§ **Task directions**:
Please retype only the lines below that run from the one containing "API & Automation" through the last line, both included, without altering a word.

"""

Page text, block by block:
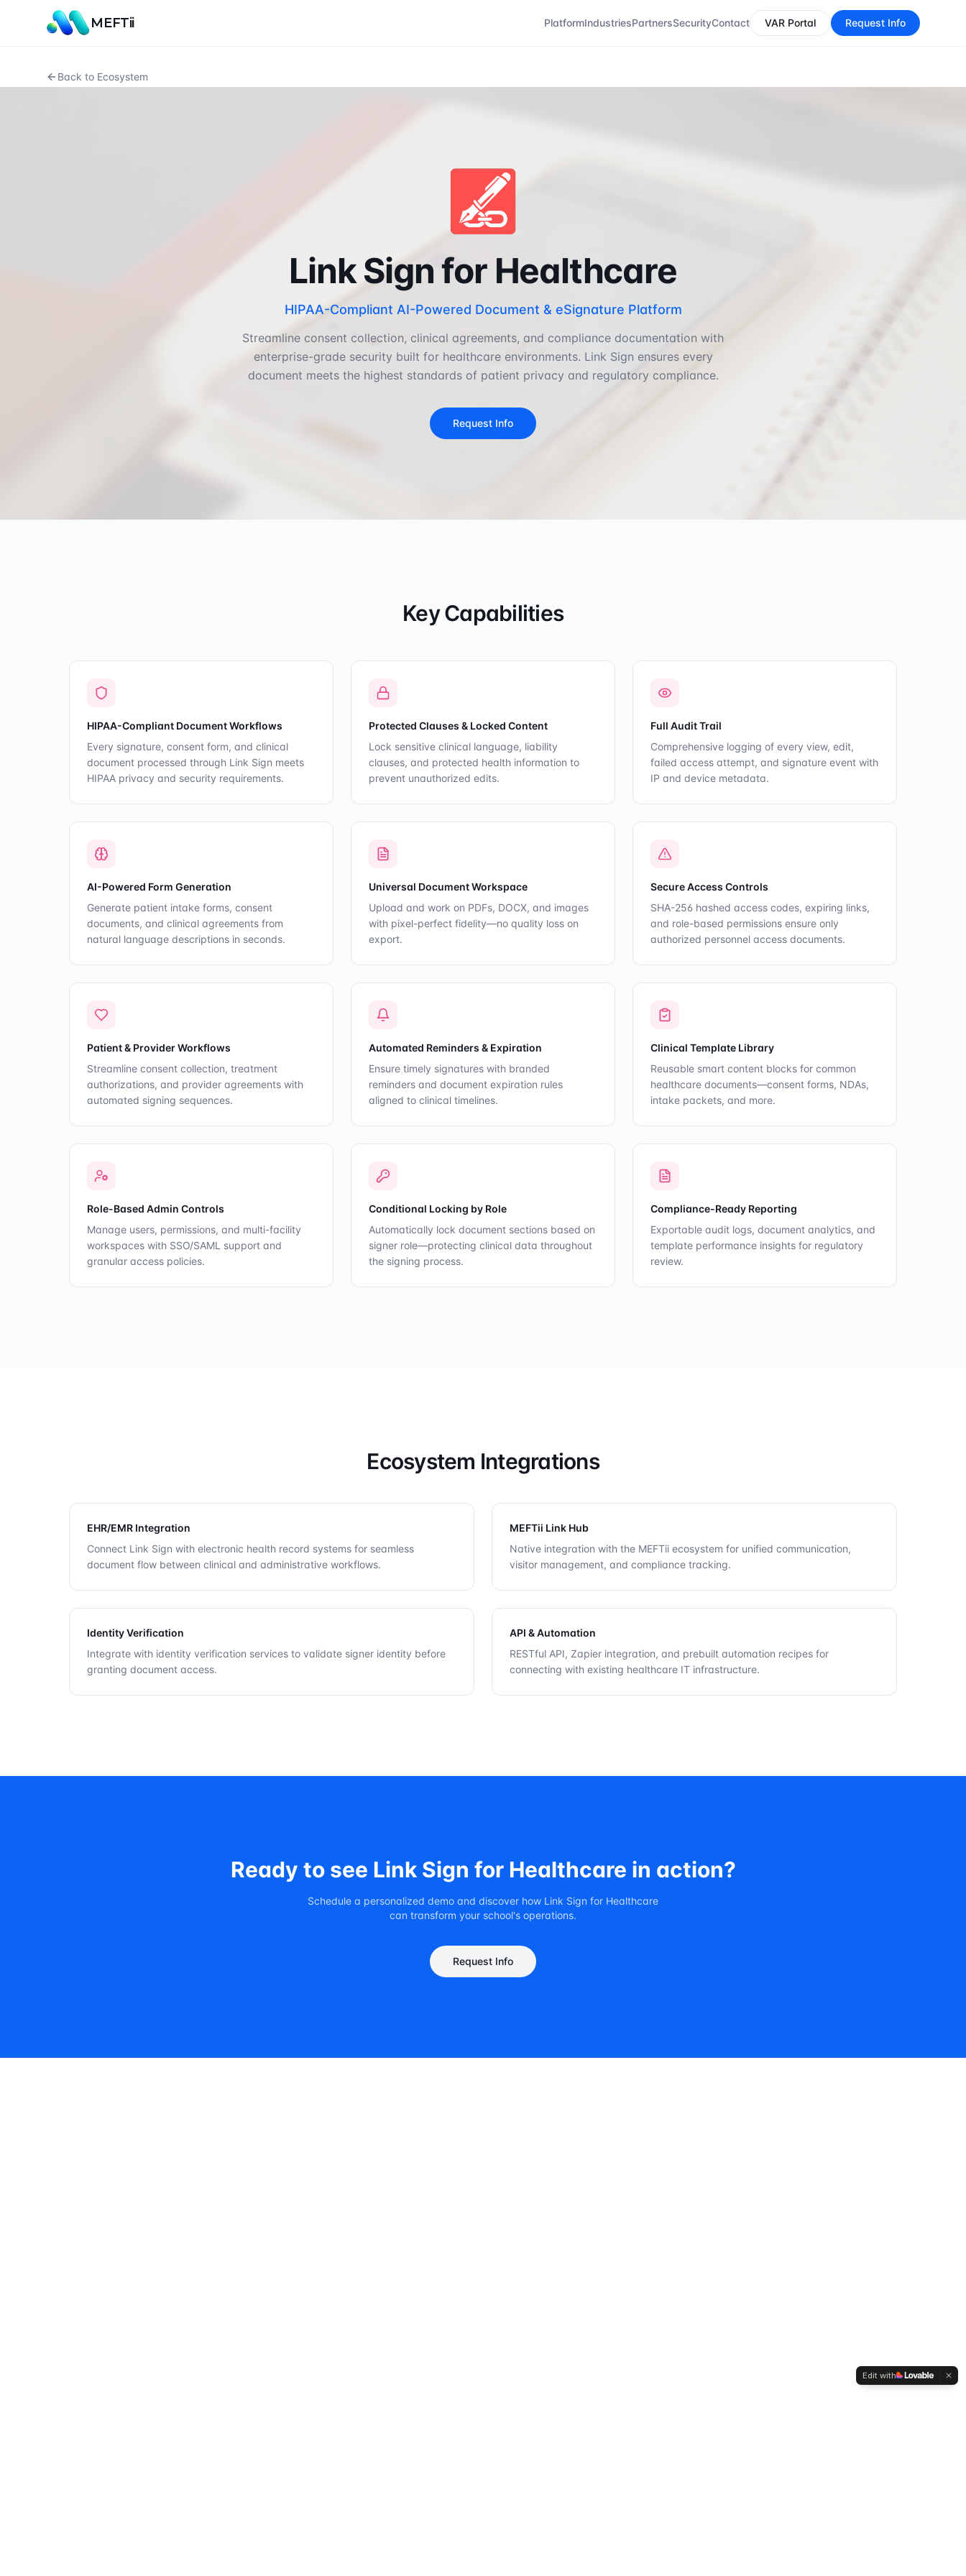
MEFTii PlatformIndustriesPartnersSecurityContact VAR Portal Request Info
Back to Ecosystem
Link Sign for Healthcare
HIPAA-Compliant AI-Powered Document & eSignature Platform
Streamline consent collection, clinical agreements, and compliance documentation with
enterprise-grade security built for healthcare environments. Link Sign ensures every
document meets the highest standards of patient privacy and regulatory compliance.
Request Info
Key Capabilities
HIPAA-Compliant Document Workflows
Every signature, consent form, and clinical
document processed through Link Sign meets
HIPAA privacy and security requirements.
Protected Clauses & Locked Content
Lock sensitive clinical language, liability
clauses, and protected health information to
prevent unauthorized edits.
Full Audit Trail
Comprehensive logging of every view, edit,
failed access attempt, and signature event with
IP and device metadata.
AI-Powered Form Generation
Generate patient intake forms, consent
documents, and clinical agreements from
natural language descriptions in seconds.
Universal Document Workspace
Upload and work on PDFs, DOCX, and images
with pixel-perfect fidelity—no quality loss on
export.
Secure Access Controls
SHA-256 hashed access codes, expiring links,
and role-based permissions ensure only
authorized personnel access documents.
Patient & Provider Workflows
Streamline consent collection, treatment
authorizations, and provider agreements with
automated signing sequences.
Automated Reminders & Expiration
Ensure timely signatures with branded
reminders and document expiration rules
aligned to clinical timelines.
Clinical Template Library
Reusable smart content blocks for common
healthcare documents—consent forms, NDAs,
intake packets, and more.
Role-Based Admin Controls
Manage users, permissions, and multi-facility
workspaces with SSO/SAML support and
granular access policies.
Conditional Locking by Role
Automatically lock document sections based on
signer role—protecting clinical data throughout
the signing process.
Compliance-Ready Reporting
Exportable audit logs, document analytics, and
template performance insights for regulatory
review.
Ecosystem Integrations
EHR/EMR Integration
Connect Link Sign with electronic health record systems for seamless
document flow between clinical and administrative workflows.
MEFTii Link Hub
Native integration with the MEFTii ecosystem for unified communication,
visitor management, and compliance tracking.
Identity Verification
Integrate with identity verification services to validate signer identity before
granting document access.
API & Automation
RESTful API, Zapier integration, and prebuilt automation recipes for
connecting with existing healthcare IT infrastructure.
Ready to see Link Sign for Healthcare in action?
Schedule a personalized demo and discover how Link Sign for Healthcare
can transform your school's operations.
Request Info
Edit with

"""

§ **Result for this task**:
API & Automation
RESTful API, Zapier integration, and prebuilt automation recipes for
connecting with existing healthcare IT infrastructure.
Ready to see Link Sign for Healthcare in action?
Schedule a personalized demo and discover how Link Sign for Healthcare
can transform your school's operations.
Request Info
Edit with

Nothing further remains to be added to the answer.